A new law will allow relatives of missing people to take charge of their family member’s property and financial affairs, such as suspending direct debit payments for mobile phone and utility bills, and making mortgage payments, the Ministry of Justice announced today.
A guardian would be appointed by the court on application by a person with a ‘sufficient interest’ in the property and affairs of the missing person.
The guardian would be supervised by the Office of the Public Guardian and be required to file accounts in the same way as a deputy appointed under the Mental Capacity Act 2005.
The appointment would be for a period of up to four years, after which the guardian can apply for an extension of up to another four years.
The MoJ said it hoped legislation would be brought forward without delay in the new parliament.
Justice minister Lord Faulks said: ‘When someone suddenly disappears, their affairs can be thrown into disarray, adding to the distress and emotional heartbreak experienced by family members.’
The provisional proposals were developed by the MoJ with the help of charity Missing People and its pro bono lawyers magic circle firm Clifford Chance.

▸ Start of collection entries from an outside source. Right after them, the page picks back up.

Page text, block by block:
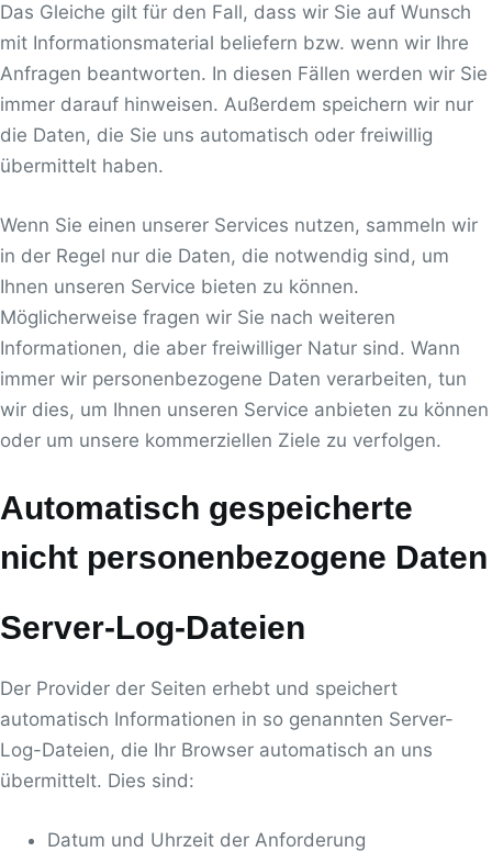
Das Gleiche gilt für den Fall, dass wir Sie auf Wunsch
mit Informationsmaterial beliefern bzw. wenn wir Ihre
Anfragen beantworten. In diesen Fällen werden wir Sie
immer darauf hinweisen. Außerdem speichern wir nur
die Daten, die Sie uns automatisch oder freiwillig
übermittelt haben.
Wenn Sie einen unserer Services nutzen, sammeln wir
in der Regel nur die Daten, die notwendig sind, um
Ihnen unseren Service bieten zu können.
Möglicherweise fragen wir Sie nach weiteren
Informationen, die aber freiwilliger Natur sind. Wann
immer wir personenbezogene Daten verarbeiten, tun
wir dies, um Ihnen unseren Service anbieten zu können
oder um unsere kommerziellen Ziele zu verfolgen.
Automatisch gespeicherte
nicht personenbezogene Daten
Server-Log-Dateien
Der Provider der Seiten erhebt und speichert
automatisch Informationen in so genannten Server-
Log-Dateien, die Ihr Browser automatisch an uns
übermittelt. Dies sind:
Datum und Uhrzeit der Anforderung

Susannah Drury, director of policy and advocacy for Missing People, said today’s announcement was a ‘huge step’ forward for missing people and their families.
She said: ‘Until now, these families have been powerless to stop the lives that they hope their missing loves ones will return to from falling apart.’
The new legislation follows last October's introduction of certificates of presumed death, for which family members can apply.